DATA FOR THIS TASK Start Marker
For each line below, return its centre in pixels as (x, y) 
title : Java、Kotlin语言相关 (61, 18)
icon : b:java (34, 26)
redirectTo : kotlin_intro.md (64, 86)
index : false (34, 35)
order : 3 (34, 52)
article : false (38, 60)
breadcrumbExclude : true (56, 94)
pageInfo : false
DATA FOR THIS TASK End Marker
● TRY IT:
For every line of the data above that contains "false", copy that line.

● YOUR RESPONSE:
index : false (34, 35)
article : false (38, 60)
pageInfo : false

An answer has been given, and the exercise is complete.